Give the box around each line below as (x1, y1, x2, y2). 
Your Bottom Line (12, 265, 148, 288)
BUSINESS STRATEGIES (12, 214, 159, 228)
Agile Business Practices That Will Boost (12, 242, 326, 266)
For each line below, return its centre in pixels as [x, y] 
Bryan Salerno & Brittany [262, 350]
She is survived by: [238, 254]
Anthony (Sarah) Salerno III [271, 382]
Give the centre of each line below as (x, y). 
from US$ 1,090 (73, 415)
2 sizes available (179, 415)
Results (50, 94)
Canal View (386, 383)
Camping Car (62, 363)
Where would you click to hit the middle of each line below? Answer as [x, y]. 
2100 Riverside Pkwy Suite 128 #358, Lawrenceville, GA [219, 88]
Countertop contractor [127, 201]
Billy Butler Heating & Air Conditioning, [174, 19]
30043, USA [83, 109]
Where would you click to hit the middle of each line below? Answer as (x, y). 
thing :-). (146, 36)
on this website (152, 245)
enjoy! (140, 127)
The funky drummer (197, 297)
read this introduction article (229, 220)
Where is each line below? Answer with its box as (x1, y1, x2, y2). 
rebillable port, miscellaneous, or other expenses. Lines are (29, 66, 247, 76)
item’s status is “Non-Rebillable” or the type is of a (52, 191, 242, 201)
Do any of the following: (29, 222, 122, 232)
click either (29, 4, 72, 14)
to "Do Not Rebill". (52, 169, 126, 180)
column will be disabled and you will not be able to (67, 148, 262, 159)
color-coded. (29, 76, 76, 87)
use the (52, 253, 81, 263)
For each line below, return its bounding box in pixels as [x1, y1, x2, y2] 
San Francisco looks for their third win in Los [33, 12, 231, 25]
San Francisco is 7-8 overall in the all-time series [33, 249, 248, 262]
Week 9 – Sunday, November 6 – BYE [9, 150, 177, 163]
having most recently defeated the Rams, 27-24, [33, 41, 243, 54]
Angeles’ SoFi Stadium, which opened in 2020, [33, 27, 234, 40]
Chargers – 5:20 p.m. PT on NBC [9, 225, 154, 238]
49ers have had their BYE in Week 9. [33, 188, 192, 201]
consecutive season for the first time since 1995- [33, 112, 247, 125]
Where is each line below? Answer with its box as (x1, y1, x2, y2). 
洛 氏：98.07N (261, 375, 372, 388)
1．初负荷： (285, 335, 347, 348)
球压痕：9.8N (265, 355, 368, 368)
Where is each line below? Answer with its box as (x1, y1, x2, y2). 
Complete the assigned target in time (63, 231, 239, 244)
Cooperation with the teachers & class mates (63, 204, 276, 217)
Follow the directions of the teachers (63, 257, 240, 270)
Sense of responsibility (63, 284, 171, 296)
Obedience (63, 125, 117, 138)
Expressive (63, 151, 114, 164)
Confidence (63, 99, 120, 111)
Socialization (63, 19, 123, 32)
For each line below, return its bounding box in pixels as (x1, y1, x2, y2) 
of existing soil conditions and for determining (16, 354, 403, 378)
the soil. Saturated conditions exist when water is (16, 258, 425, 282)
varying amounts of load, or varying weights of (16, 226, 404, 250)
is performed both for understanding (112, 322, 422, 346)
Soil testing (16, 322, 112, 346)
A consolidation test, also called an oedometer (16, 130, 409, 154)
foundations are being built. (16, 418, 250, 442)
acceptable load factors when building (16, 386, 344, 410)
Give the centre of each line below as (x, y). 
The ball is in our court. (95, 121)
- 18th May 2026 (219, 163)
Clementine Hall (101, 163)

######

→ How to complete this task
Here the job is to transcribe the lines from the first line of the data through the line containing "thing :-). (146, 36)", inclusive, exactly and with nothing else.

→ Task solution
Give the box around each line below as (x1, y1, x2, y2). 
Your Bottom Line (12, 265, 148, 288)
BUSINESS STRATEGIES (12, 214, 159, 228)
Agile Business Practices That Will Boost (12, 242, 326, 266)
For each line below, return its centre in pixels as [x, y] 
Bryan Salerno & Brittany [262, 350]
She is survived by: [238, 254]
Anthony (Sarah) Salerno III [271, 382]
Give the centre of each line below as (x, y). 
from US$ 1,090 (73, 415)
2 sizes available (179, 415)
Results (50, 94)
Canal View (386, 383)
Camping Car (62, 363)
Where would you click to hit the middle of each line below? Answer as [x, y]. 
2100 Riverside Pkwy Suite 128 #358, Lawrenceville, GA [219, 88]
Countertop contractor [127, 201]
Billy Butler Heating & Air Conditioning, [174, 19]
30043, USA [83, 109]
Where would you click to hit the middle of each line below? Answer as (x, y). 
thing :-). (146, 36)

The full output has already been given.